Turning the Tide on Tourette’s
Tourette’s Disorder (TD), also known as Tourette Syndrome, is a childhood onset neurodevelopmental disorder characterized by persistent vocal and motor tics. Other neuropsychiatric disorders, such as obsessive-compulsive disorder (OCD) and attention deficit hyperactivity disorder (ADHD) also commonly occur. For Gardiner, the first symptoms began at the age of five, and he was treated with many medications during childhood and adolescence with limited success. In college his tics diminished significantly; however, while pursuing a Masters Degree in Fine Arts in the context of more life stressors, Gardiner developed a significant increase in tics that became extremely disruptive and made daily life very difficult.
Gardiner’s symptoms included multiple motor tics such as head and neck thrusts, vocal tics such as severe coughing/snorting/blowing sounds, and severe truncal motor tics that resulted in a rib fracture.
Gardiner says that these tics were, “extremely embarrassing and impairing, and made it difficult for me to function in daily life. People were quite cool to me and backed away on the subway, which made me very reluctant to use public transportation. My Tourette’s made it very difficult for me to function on stage, and cost me an acting job or two. It was even difficult for me in my relationship with my wife. I needed to be done with the Tourette’s.”
Gardiner had undergone numerous medication trials in the past, but had either failed to receive benefit or was unable to tolerate all of them. With his symptoms exacerbating and quality of life impaired, Gardiner met with the chief of the Tics and Tourette’s Clinical and Research Program, Barbara Coffey, MD, MS. Given the severity of his tics and the interference with his daily life, Gardiner sought new and alternative treatments with Dr. Coffey, and enrolled in an eight-week open label trial of a novel medication for Tourette’s.

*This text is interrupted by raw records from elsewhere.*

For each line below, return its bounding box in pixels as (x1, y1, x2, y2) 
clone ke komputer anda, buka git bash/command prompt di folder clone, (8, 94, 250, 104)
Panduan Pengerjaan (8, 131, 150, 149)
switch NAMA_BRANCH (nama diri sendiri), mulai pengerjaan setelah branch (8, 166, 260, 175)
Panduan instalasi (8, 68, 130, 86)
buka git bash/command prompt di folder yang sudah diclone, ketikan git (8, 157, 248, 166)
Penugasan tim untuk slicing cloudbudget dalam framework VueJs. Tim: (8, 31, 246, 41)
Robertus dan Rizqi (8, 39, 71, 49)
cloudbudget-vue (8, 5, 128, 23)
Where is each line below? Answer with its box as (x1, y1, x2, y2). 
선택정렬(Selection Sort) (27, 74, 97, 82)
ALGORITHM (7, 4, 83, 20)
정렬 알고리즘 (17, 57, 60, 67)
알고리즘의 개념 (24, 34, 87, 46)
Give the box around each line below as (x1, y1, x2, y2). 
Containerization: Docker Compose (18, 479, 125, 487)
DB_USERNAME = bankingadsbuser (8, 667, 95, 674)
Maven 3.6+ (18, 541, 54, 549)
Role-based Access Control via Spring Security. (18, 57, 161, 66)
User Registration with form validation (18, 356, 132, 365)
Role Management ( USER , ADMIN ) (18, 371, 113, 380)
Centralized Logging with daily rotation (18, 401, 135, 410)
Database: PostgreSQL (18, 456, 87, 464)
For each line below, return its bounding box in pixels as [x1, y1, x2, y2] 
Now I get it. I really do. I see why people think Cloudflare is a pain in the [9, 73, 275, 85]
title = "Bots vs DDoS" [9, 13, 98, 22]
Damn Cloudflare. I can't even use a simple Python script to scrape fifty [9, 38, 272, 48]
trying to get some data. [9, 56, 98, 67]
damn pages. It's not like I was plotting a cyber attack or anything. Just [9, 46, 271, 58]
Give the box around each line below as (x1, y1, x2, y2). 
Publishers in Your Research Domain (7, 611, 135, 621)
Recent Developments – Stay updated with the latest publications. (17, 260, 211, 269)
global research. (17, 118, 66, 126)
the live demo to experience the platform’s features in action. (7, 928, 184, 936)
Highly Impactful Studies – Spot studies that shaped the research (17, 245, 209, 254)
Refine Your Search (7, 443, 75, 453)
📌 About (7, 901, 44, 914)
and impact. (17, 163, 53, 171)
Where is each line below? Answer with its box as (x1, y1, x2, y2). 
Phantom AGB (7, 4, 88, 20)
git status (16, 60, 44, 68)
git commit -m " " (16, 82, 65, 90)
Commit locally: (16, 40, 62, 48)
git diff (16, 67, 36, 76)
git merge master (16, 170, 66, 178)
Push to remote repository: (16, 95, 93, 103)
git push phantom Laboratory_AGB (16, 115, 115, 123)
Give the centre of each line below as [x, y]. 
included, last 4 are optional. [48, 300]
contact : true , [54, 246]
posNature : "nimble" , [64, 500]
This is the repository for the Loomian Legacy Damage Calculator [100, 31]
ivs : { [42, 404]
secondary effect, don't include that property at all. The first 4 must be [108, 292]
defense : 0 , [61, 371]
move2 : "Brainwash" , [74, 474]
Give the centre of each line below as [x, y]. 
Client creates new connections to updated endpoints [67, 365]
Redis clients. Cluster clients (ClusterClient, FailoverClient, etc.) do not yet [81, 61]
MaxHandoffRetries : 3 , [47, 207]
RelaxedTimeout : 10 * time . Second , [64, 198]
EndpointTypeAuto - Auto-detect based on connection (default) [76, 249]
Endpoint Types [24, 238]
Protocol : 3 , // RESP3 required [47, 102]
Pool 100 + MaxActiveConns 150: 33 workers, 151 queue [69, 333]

After just one week of medication, Gardiner began to experience some improvement: The frequency and intensity of his coughing/snorting reduced, he felt calmer, and he experienced no significant side effects. By week four, Gardiner’s tics were significantly improving, and he took the subway for the first time in a long time. He states that he, “felt a lifting of pressure. I was less weighed down and more excited about life in general.” Gardiner also successfully landed a role in a theater production soon after. After seven weeks, his tics reduced substantially, and Gardiner exclaimed that, “people who hadn’t seen me in a while commented spontaneously about the reduction in my tics.”
After completing the study and experiencing significant improvement, Gardiner decided to remain on the medication in an extension of the trial, and is currently continuing to do well. He, like most people, experiences “ups and downs,” but overall his symptoms have attenuated and quality of life improved. And he has had an exciting and successful series of theater performances and is currently preparing for a solo show.